Hi, sorry to spam all these questions.
I found a peculiar error where if my annotated dataset is at 1000 samples it gives a dimension error.
Let’s say I have an annotated-data.json
with more than 1000 samples. When I have 999 samples I can load the model ok, but not at 1000 samples.
prodigy drop test
prodigy dataset test "yoyo"
head -n 1000 annotated-data.jsonl > small-data.jsonl
prodigy db-in test small-data.jsonl
prodigy textcat.batch-train test en_core_web_sm --output test -n 1
python -c "import spacy; spacy.load('test')"
Here is the error.
Traceback (most recent call last):
File "<string>", line 1, in <module>
File "/Users/apewu/writelab/prodigy/lib/python3.6/site-packages/spacy/__init__.py", line 13, in load
return util.load_model(name, **overrides)
File "/Users/apewu/writelab/prodigy/lib/python3.6/site-packages/spacy/util.py", line 107, in load_model
return load_model_from_path(Path(name), **overrides)
File "/Users/apewu/writelab/prodigy/lib/python3.6/site-packages/spacy/util.py", line 138, in load_model_from_path
return nlp.from_disk(model_path)
File "/Users/apewu/writelab/prodigy/lib/python3.6/site-packages/spacy/language.py", line 541, in from_disk
util.from_disk(path, deserializers, exclude)
File "/Users/apewu/writelab/prodigy/lib/python3.6/site-packages/spacy/util.py", line 483, in from_disk
reader(path / key)
File "/Users/apewu/writelab/prodigy/lib/python3.6/site-packages/spacy/language.py", line 537, in <lambda>
deserializers[proc.name] = lambda p, proc=proc: proc.from_disk(p, vocab=False)
File "spacy/pipeline.pyx", line 170, in spacy.pipeline.BaseThincComponent.from_disk (spacy/pipeline.cpp:11298)
File "/Users/apewu/writelab/prodigy/lib/python3.6/site-packages/spacy/util.py", line 483, in from_disk
reader(path / key)
File "spacy/pipeline.pyx", line 163, in spacy.pipeline.BaseThincComponent.from_disk.load_model (spacy/pipeline.cpp:10856)

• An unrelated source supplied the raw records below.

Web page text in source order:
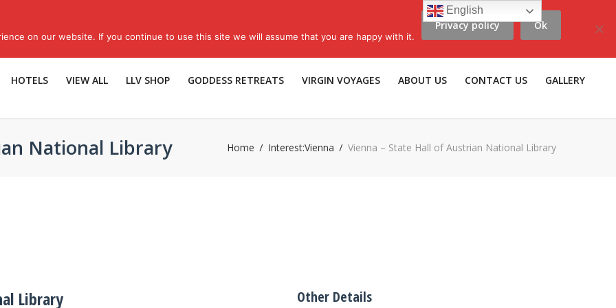
Subscribe to LLV e-news|Travel Insurance | Affiliates |
HOTELS VIEW ALL LLV SHOP GODDESS RETREATS VIRGIN VOYAGES ABOUT US CONTACT US GALLERY
National Library Home Interest:Vienna Vienna – State Hall of Austrian National Library
Library Other Details
English
on our website. If you continue to use this site we will assume that you are happy with it.
Ok
Privacy policy
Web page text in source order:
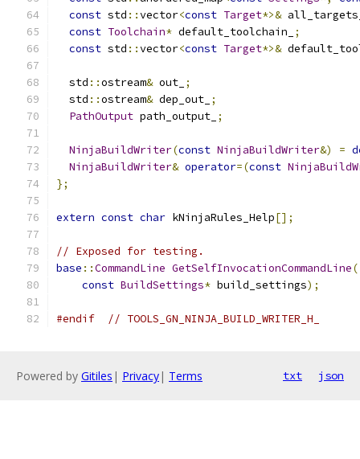
const std ::vector<const Target*>&
const Toolchain* default_toolchain_
;
const std ::vector<const Target*>&
  std
::ostream& out_ ;
  std
::ostream& dep_out_ ;
PathOutput path_output_ ;
NinjaBuildWriter(const NinjaBuildWriter&) =
NinjaBuildWriter& operator=(const
};
extern const char kNinjaRules_Help[];
// Exposed for testing.
base ::CommandLine GetSelfInvocationCommandLine(
const BuildSettings* build_settings);
#endif // TOOLS_GN_NINJA_BUILD_WRITER_H_
Powered by Gitiles | Privacy| Terms txt json
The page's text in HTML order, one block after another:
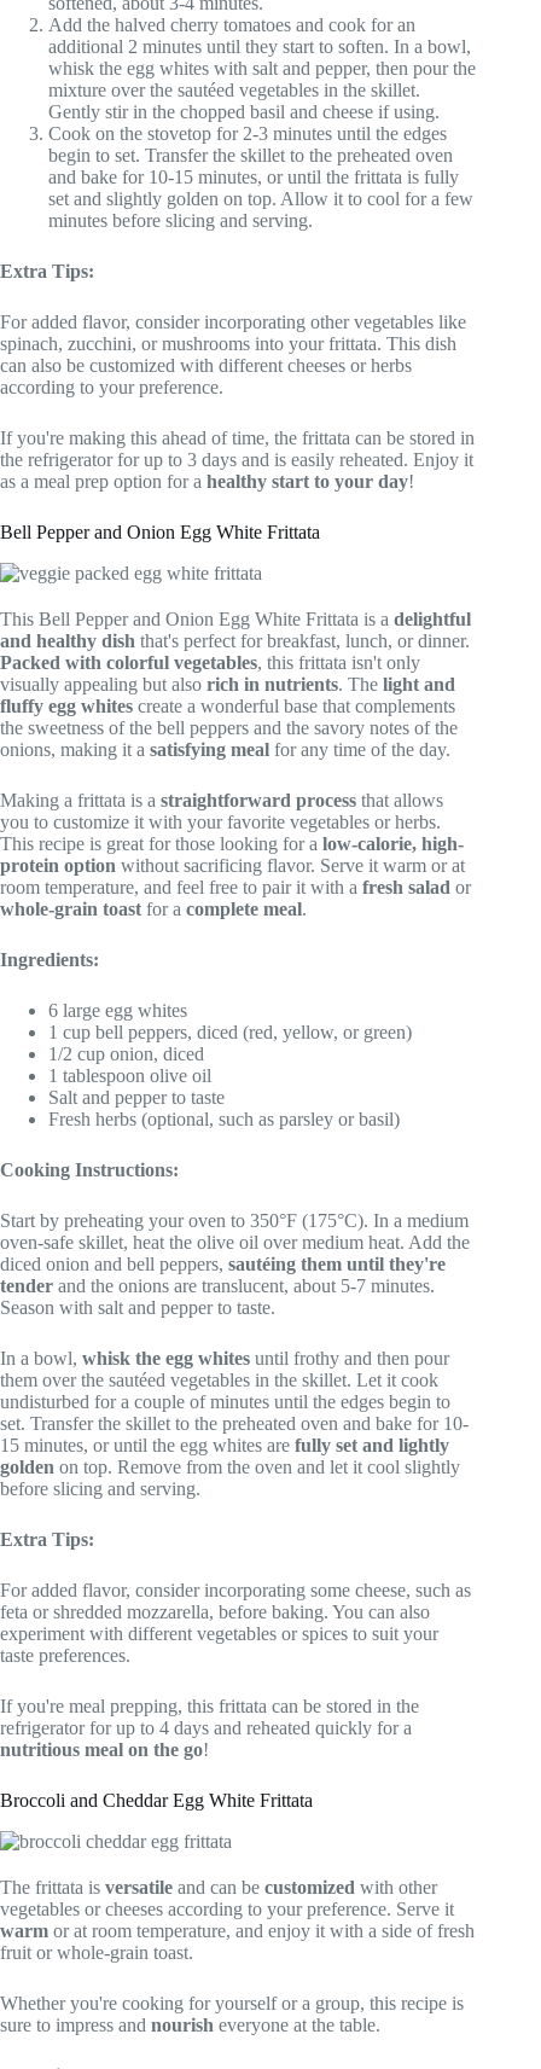
Add the halved cherry tomatoes and cook for an
additional 2 minutes until they start to soften. In a bowl,
whisk the egg whites with salt and pepper, then pour the
mixture over the sautéed vegetables in the skillet.
Gently stir in the chopped basil and cheese if using.
Cook on the stovetop for 2-3 minutes until the edges
begin to set. Transfer the skillet to the preheated oven
and bake for 10-15 minutes, or until the frittata is fully
set and slightly golden on top. Allow it to cool for a few
minutes before slicing and serving.
Extra Tips:
For added flavor, consider incorporating other vegetables like
spinach, zucchini, or mushrooms into your frittata. This dish
can also be customized with different cheeses or herbs
according to your preference.
If you're making this ahead of time, the frittata can be stored in
the refrigerator for up to 3 days and is easily reheated. Enjoy it
as a meal prep option for a healthy start to your day!
Bell Pepper and Onion Egg White Frittata
This Bell Pepper and Onion Egg White Frittata is a delightful
and healthy dish that's perfect for breakfast, lunch, or dinner.
Packed with colorful vegetables, this frittata isn't only
visually appealing but also rich in nutrients. The light and
fluffy egg whites create a wonderful base that complements
the sweetness of the bell peppers and the savory notes of the
onions, making it a satisfying meal for any time of the day.
Making a frittata is a straightforward process that allows
you to customize it with your favorite vegetables or herbs.
This recipe is great for those looking for a low-calorie, high-
protein option without sacrificing flavor. Serve it warm or at
room temperature, and feel free to pair it with a fresh salad or
whole-grain toast for a complete meal.
Ingredients:
6 large egg whites
1 cup bell peppers, diced (red, yellow, or green)
1/2 cup onion, diced
1 tablespoon olive oil
Salt and pepper to taste
Fresh herbs (optional, such as parsley or basil)
Cooking Instructions:
Start by preheating your oven to 350°F (175°C). In a medium
oven-safe skillet, heat the olive oil over medium heat. Add the
diced onion and bell peppers, sautéing them until they're
tender and the onions are translucent, about 5-7 minutes.
Season with salt and pepper to taste.
In a bowl, whisk the egg whites until frothy and then pour
them over the sautéed vegetables in the skillet. Let it cook
undisturbed for a couple of minutes until the edges begin to
set. Transfer the skillet to the preheated oven and bake for 10-
15 minutes, or until the egg whites are fully set and lightly
golden on top. Remove from the oven and let it cool slightly
before slicing and serving.
Extra Tips:
For added flavor, consider incorporating some cheese, such as
feta or shredded mozzarella, before baking. You can also
experiment with different vegetables or spices to suit your
taste preferences.
If you're meal prepping, this frittata can be stored in the
refrigerator for up to 4 days and reheated quickly for a
nutritious meal on the go!
Broccoli and Cheddar Egg White Frittata
The frittata is versatile and can be customized with other
vegetables or cheeses according to your preference. Serve it
warm or at room temperature, and enjoy it with a side of fresh
fruit or whole-grain toast.
Whether you're cooking for yourself or a group, this recipe is
sure to impress and nourish everyone at the table.

File "/Users/apewu/writelab/prodigy/lib/python3.6/site-packages/thinc/neural/_classes/model.py", line 352, in from_bytes
copy_array(dest, param[b'value'])
File "/Users/apewu/writelab/prodigy/lib/python3.6/site-packages/thinc/neural/util.py", line 48, in copy_array
dst[:] = src
ValueError: could not broadcast input array from shape (128) into shape (64)